» **WORK REQUEST**: Scan the records below, and wherever a line has the word "αυτών", pull it out.

» **DATA IN THIS EXERCISE**:
>>>>

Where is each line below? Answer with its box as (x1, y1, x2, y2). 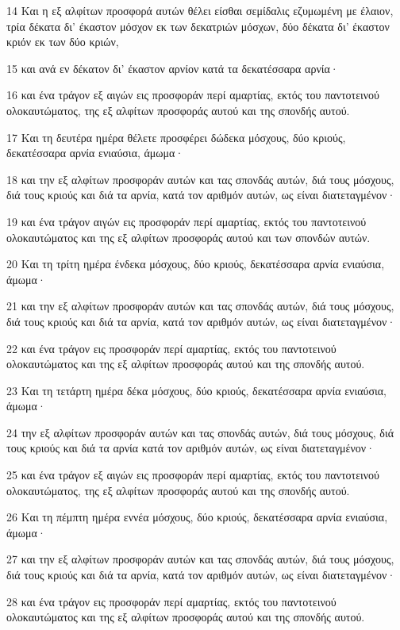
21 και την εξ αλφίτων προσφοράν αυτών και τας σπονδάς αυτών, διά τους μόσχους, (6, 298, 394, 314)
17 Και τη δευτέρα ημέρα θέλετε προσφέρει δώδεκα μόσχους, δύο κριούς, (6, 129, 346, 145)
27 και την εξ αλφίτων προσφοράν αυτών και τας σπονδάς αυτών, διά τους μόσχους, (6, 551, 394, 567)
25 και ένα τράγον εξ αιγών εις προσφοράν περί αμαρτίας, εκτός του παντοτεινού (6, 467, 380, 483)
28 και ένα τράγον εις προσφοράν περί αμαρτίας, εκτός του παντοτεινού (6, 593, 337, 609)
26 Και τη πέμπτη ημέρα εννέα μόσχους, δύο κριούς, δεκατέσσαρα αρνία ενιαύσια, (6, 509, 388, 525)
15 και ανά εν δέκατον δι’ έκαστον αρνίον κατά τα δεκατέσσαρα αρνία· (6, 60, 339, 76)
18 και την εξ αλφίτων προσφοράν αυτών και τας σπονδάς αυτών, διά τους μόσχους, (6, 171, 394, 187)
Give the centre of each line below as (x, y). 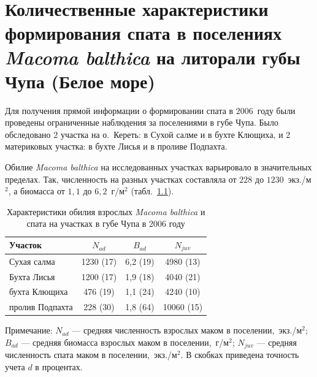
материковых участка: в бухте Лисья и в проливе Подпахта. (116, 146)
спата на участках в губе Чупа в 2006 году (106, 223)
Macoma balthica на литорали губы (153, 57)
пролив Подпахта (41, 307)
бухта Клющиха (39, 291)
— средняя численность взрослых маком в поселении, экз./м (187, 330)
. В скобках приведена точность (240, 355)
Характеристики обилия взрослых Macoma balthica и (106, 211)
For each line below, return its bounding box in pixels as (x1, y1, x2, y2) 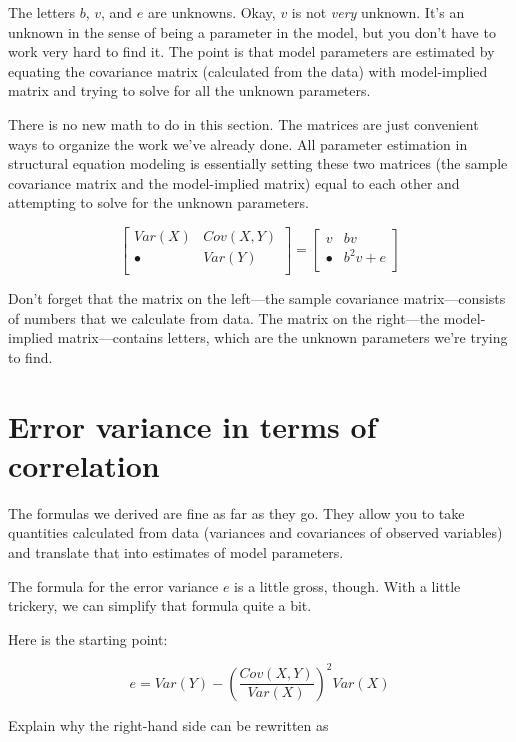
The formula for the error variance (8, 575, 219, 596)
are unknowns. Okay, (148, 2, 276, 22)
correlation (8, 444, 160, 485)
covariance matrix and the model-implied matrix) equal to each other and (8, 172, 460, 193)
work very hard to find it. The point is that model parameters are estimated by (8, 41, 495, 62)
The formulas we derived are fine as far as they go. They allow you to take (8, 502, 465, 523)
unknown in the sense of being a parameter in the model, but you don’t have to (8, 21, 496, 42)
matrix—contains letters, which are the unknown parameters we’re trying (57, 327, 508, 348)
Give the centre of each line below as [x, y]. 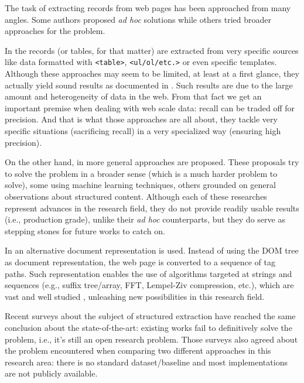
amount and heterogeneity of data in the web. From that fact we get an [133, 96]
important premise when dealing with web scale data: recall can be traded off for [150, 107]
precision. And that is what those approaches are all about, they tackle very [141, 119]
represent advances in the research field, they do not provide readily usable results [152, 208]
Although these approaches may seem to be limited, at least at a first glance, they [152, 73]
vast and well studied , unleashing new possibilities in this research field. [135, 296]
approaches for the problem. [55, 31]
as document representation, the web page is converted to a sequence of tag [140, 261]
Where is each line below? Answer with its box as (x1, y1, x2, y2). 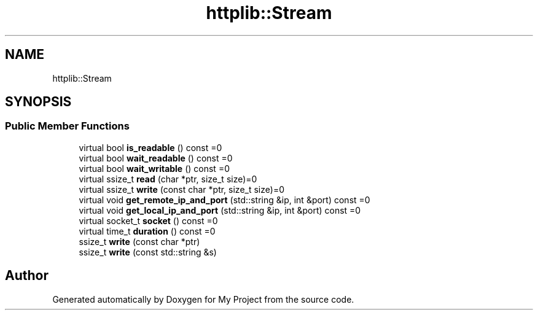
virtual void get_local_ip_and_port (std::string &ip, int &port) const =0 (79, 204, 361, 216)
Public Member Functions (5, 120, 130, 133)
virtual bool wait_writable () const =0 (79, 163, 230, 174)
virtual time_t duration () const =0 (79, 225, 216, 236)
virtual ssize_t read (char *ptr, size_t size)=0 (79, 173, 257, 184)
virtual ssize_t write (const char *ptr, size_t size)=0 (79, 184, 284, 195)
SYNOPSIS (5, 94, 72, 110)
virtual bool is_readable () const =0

<<<<

» **RESULT OF THE EXERCISE**:
21 και την εξ αλφίτων προσφοράν αυτών και τας σπονδάς αυτών, διά τους μόσχους, (6, 298, 394, 314)
27 και την εξ αλφίτων προσφοράν αυτών και τας σπονδάς αυτών, διά τους μόσχους, (6, 551, 394, 567)
18 και την εξ αλφίτων προσφοράν αυτών και τας σπονδάς αυτών, διά τους μόσχους, (6, 171, 394, 187)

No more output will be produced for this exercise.